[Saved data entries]
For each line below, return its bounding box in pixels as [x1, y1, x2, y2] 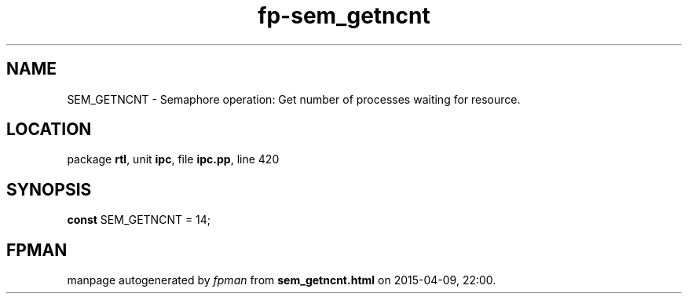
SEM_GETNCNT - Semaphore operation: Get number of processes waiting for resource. [67, 92, 521, 106]
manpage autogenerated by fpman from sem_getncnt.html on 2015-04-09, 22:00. [67, 273, 496, 287]
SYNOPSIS [6, 179, 92, 199]
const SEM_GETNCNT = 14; [67, 213, 211, 227]
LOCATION [6, 119, 92, 140]
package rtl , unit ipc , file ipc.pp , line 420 [67, 152, 280, 166]
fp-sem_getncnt [258, 2, 430, 29]
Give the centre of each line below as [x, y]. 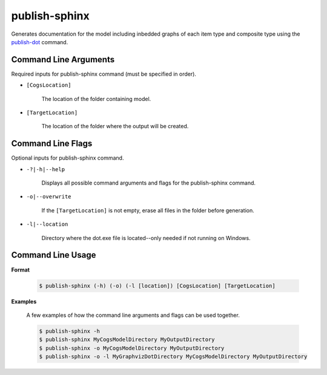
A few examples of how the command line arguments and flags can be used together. [133, 315]
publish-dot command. [40, 42]
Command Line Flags [52, 144]
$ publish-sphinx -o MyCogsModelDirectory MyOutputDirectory [132, 348]
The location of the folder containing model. [96, 99]
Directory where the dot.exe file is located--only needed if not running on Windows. [146, 238]
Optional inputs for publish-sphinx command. [68, 158]
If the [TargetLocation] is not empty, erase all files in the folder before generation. [148, 210]
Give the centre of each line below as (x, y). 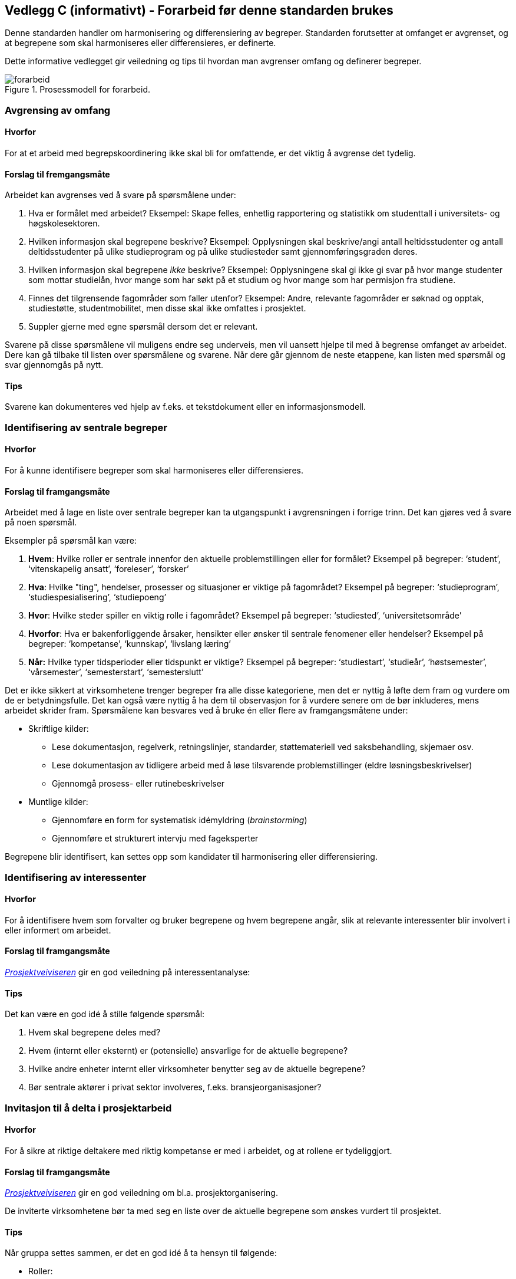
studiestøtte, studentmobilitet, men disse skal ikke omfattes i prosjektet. (167, 308)
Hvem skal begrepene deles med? (95, 1033)
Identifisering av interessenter (76, 877)
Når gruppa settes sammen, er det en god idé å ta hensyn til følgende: (141, 1253)
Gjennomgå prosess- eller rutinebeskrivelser (138, 784)
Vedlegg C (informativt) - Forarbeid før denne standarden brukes (199, 10)
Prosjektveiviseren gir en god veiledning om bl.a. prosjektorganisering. (141, 1193)
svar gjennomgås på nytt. (54, 365)

§ **Directions for this task**: Wherever "publish" appears in a line of the entries, copy that line.

§ **Solution for this exercise**:
publish-dot command. [40, 42]
$ publish-sphinx -o MyCogsModelDirectory MyOutputDirectory [132, 348]
Optional inputs for publish-sphinx command. [68, 158]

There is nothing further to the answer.